───── SUPPLIED DATA ─────

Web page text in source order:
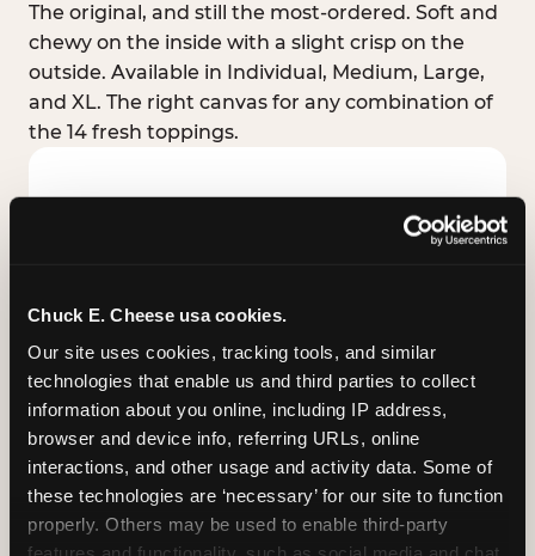
Chuck E. Cheese usa cookies.
Our site uses cookies, tracking tools, and similar
technologies that enable us and third parties to collect
information about you online, including IP address,
browser and device info, referring URLs, online
interactions, and other usage and activity data. Some of
these technologies are ‘necessary’ for our site to function
properly. Others may be used to enable third-party
The original, and still the most-ordered. Soft and
chewy on the inside with a slight crisp on the
outside. Available in Individual, Medium, Large,
and XL. The right canvas for any combination of
the 14 fresh toppings.
STUFFED CRUST
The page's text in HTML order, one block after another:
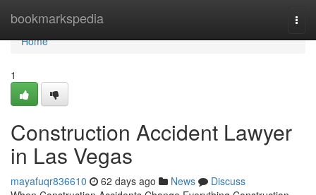
bookmarkspedia
Home
Home
1
Construction Accident Lawyer
in Las Vegas
mayafuqr836610 62 days ago News
Discuss
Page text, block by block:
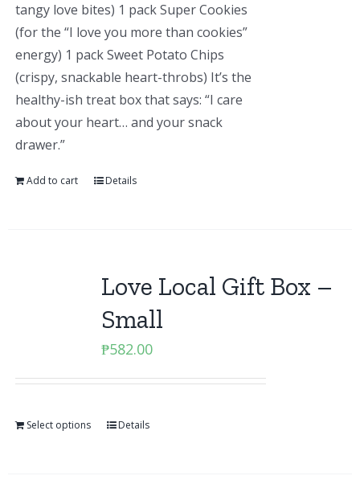
tangy love bites) 1 pack Super Cookies
(for the “I love you more than cookies”
energy) 1 pack Sweet Potato Chips
(crispy, snackable heart-throbs) It’s the
healthy-ish treat box that says: “I care
about your heart… and your snack
drawer.”
Add to cart Details
Love Local Gift Box –
Small
₱582.00
Select options Details
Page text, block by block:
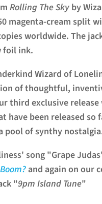
Rolling The Skyby
magenta-cream split
worldwide. The
foil ink.
Wizard of
of thoughtful,
third exclusive
have been released so
pool of synthy
song "Grape
and again on our
"9pm Island Tune"
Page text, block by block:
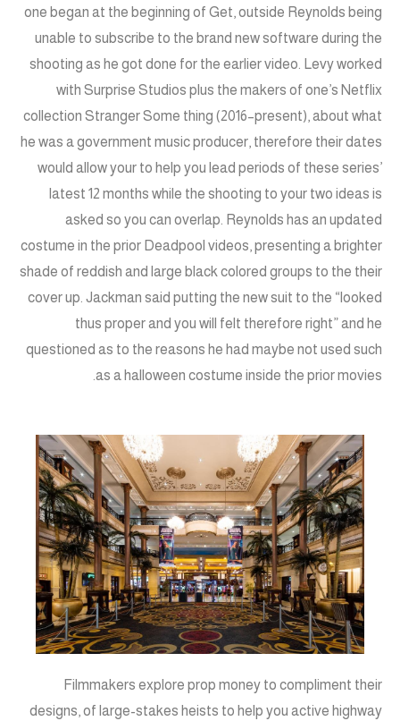
one began at the beginning of Get, outside Reynolds being
unable to subscribe to the brand new software during the
shooting as he got done for the earlier video. Levy worked
with Surprise Studios plus the makers of one’s Netflix
collection Stranger Some thing (2016–present), about what
he was a government music producer, therefore their dates
would allow your to help you lead periods of these series’
latest 12 months while the shooting to your two ideas is
asked so you can overlap. Reynolds has an updated
costume in the prior Deadpool videos, presenting a brighter
shade of reddish and large black colored groups to the their
cover up. Jackman said putting the new suit to the “looked
thus proper and you will felt therefore right” and he
questioned as to the reasons he had maybe not used such
as a halloween costume inside the prior movies.
Filmmakers explore prop money to compliment their
designs, of large-stakes heists to help you active highway
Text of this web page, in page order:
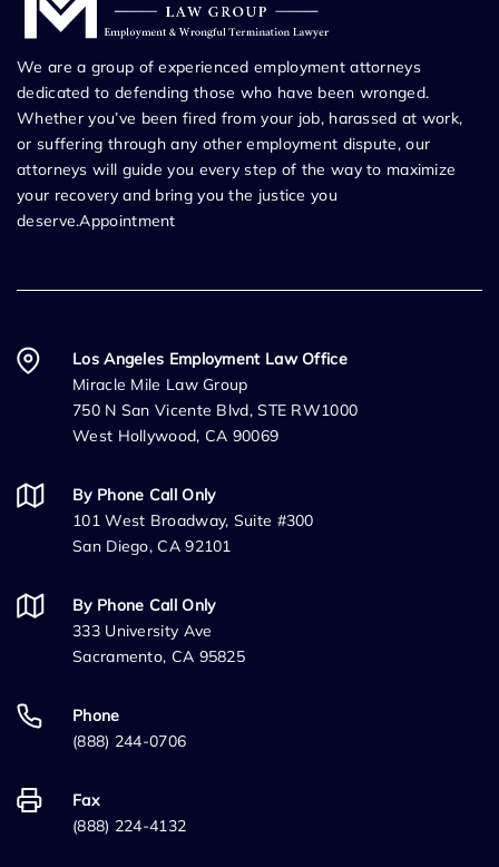
We are a group of experienced employment attorneys
dedicated to defending those who have been wronged.
Whether you’ve been fired from your job, harassed at work,
or suffering through any other employment dispute, our
attorneys will guide you every step of the way to maximize
your recovery and bring you the justice you
deserve.Appointment
Los Angeles Employment Law Office
Miracle Mile Law Group
750 N San Vicente Blvd, STE RW1000
West Hollywood, CA 90069
By Phone Call Only
101 West Broadway, Suite #300
San Diego, CA 92101
By Phone Call Only
333 University Ave
Sacramento, CA 95825
Phone
(888) 244-0706
Fax
(888) 224-4132
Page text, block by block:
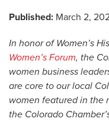
Published: March 2,
In honor of Women’s
Women’s Forum, the
women business
are core to our local
women featured in the
the Colorado
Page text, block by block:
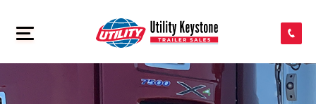
SEARCH INVENTORY
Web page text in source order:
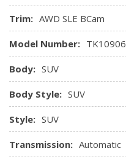
Trim: AWD SLE BCam
Model Number: TK10906
Body: SUV
Body Style: SUV
Style: SUV
Transmission: Automatic
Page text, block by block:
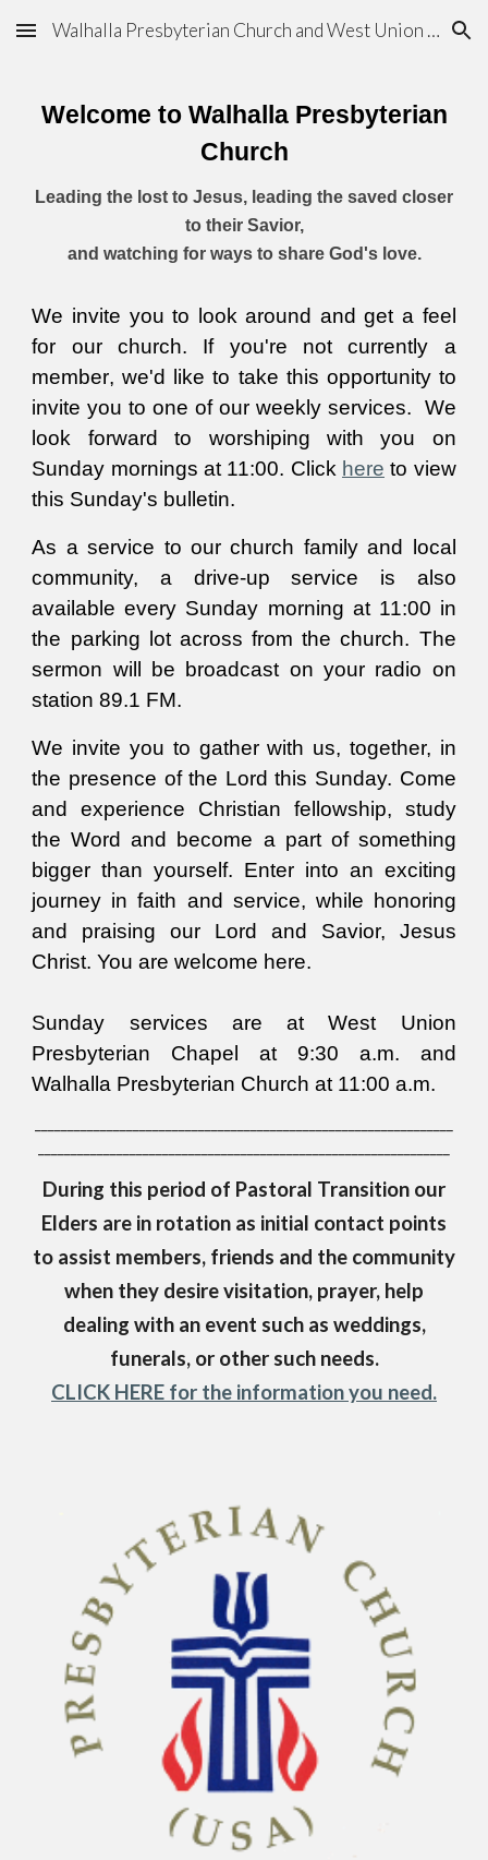
Skip to main content Skip to navigation
Walhalla Presbyterian Church and West Union Chapel
Welcome to Walhalla Presbyterian
Church
Leading the lost to Jesus, leading the saved closer
to their Savior,
and watching for ways to share God's love.
We invite you to look around and get a feel
for our church. If you're not currently a
member,we'd like to take this opportunity to
invite you to one of our weekly services. We
look forward to worshiping with you on
Sunday mornings at 11:00. Click here to view
this Sunday's bulletin.
As a service to our church family and local
community, a drive-up service is also
available every Sunday morning at 11:00 in
the parking lot across from the church. The
sermon will be broadcast on your radio on
station 89.1 FM.
We invite you to gather with us, together, in
the presence of the Lord this Sunday. Come
and experience Christian fellowship, study
theWord and become a part of something
bigger than yourself. Enter into an exciting
journey in faith and service, while honoring
and praising our Lord and Savior, Jesus
Christ. You are welcome here.
Sunday services are at West Union
Presbyterian Chapel at 9:30 a.m. and
Walhalla Presbyterian Church at 11:00 a.m.
During this period of Pastoral Transition our
Elders are in rotation as initial contact points
to assist members, friends and the community
when they desire visitation, prayer, help
dealing with an event such as weddings,
funerals, or other such needs.
CLICK HERE for the information you need.
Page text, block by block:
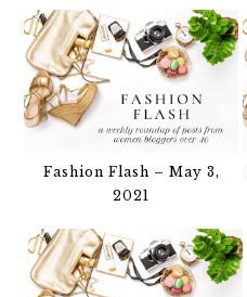
Fashion Flash – May 3,
2021
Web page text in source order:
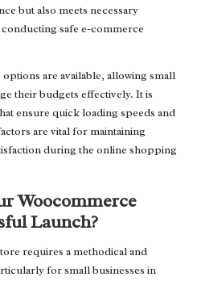
but also meets necessary
safe e-commerce
are available, allowing small
their budgets effectively. It is
ensure quick loading speeds and
are vital for maintaining
during the online shopping
Woocommerce
Launch?
requires a methodical and
for small businesses in
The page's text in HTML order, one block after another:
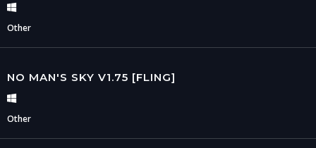
Other
NO MAN'S SKY V1.75 [FLING]
Other
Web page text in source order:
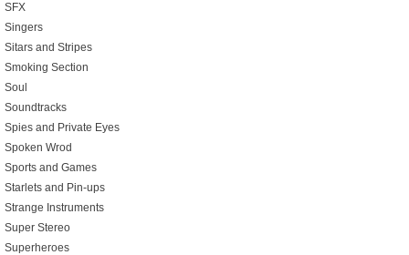
SFX
Singers
Sitars and Stripes
Smoking Section
Soul
Soundtracks
Spies and Private Eyes
Spoken Wrod
Sports and Games
Starlets and Pin-ups
Strange Instruments
Super Stereo
Superheroes
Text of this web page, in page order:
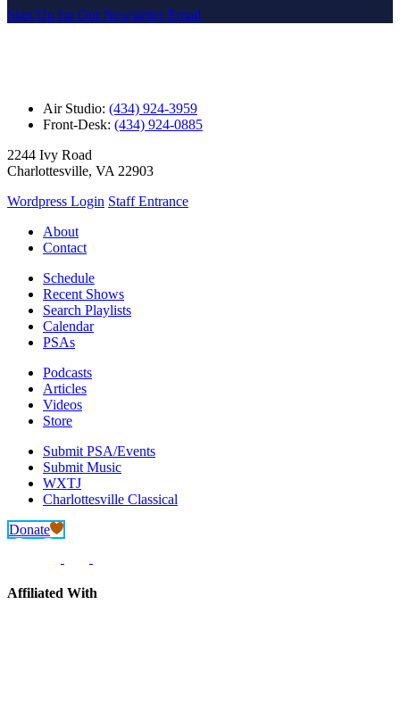
Sign Up for Our Newsletter Email
Air Studio: (434) 924-3959
Front-Desk: (434) 924-0885
2244 Ivy Road
Charlottesville, VA 22903
Wordpress Login Staff Entrance
About
Contact
Schedule
Recent Shows
Search Playlists
Calendar
PSAs
Podcasts
Articles
Videos
Store
Submit PSA/Events
Submit Music
WXTJ
Charlottesville Classical
Donate
Affiliated With
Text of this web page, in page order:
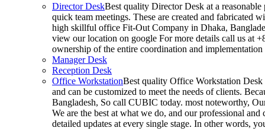
Director DeskBest quality Director Desk at a
quick team meetings. These are created and fabricated
high skillful office Fit-Out Company in Dhaka,
view our location on google For more details call us at
ownership of the entire coordination and
Manager Desk
Reception Desk
Office WorkstationBest quality Office Workstation Desk
and can be customized to meet the needs of clients.
Bangladesh, So call CUBIC today. most noteworthy,
We are the best at what we do, and our professional
detailed updates at every single stage. In other words,
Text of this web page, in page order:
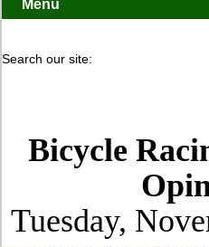
Menu
Search our site:
Bicycle
Tuesday,

─────

DIRECTIONS:
Where a line in the listing above contains "services", copy that line.

REPLY TO THE EXERCISE:
invite you to one of our weekly services. We
Sunday services are at West Union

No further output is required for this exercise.